> To do: Word for word, copy out the data below, omitting pictures.

> Input records:
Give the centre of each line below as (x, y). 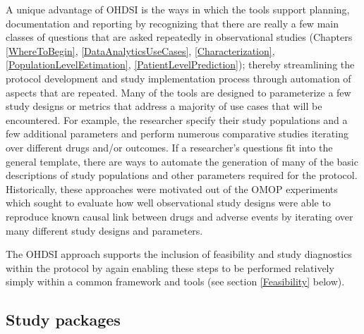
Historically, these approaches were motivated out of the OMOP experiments (172, 188)
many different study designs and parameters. (104, 230)
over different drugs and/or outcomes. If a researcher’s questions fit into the (169, 147)
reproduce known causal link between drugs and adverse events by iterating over (180, 216)
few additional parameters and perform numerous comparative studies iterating (177, 134)
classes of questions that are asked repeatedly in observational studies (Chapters (179, 37)
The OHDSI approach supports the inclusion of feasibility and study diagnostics (179, 254)
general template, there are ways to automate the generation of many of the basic (182, 161)
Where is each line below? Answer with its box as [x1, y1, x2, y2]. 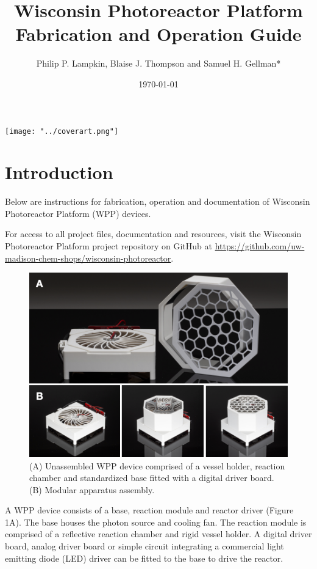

> Task result:
Give the centre of each line below as (x, y). 
Historically, these approaches were motivated out of the OMOP experiments (172, 188)
many different study designs and parameters. (104, 230)
over different drugs and/or outcomes. If a researcher’s questions fit into the (169, 147)
reproduce known causal link between drugs and adverse events by iterating over (180, 216)
few additional parameters and perform numerous comparative studies iterating (177, 134)
classes of questions that are asked repeatedly in observational studies (Chapters (179, 37)
The OHDSI approach supports the inclusion of feasibility and study diagnostics (179, 254)
general template, there are ways to automate the generation of many of the basic (182, 161)
Where is each line below? Answer with its box as [x1, y1, x2, y2]. 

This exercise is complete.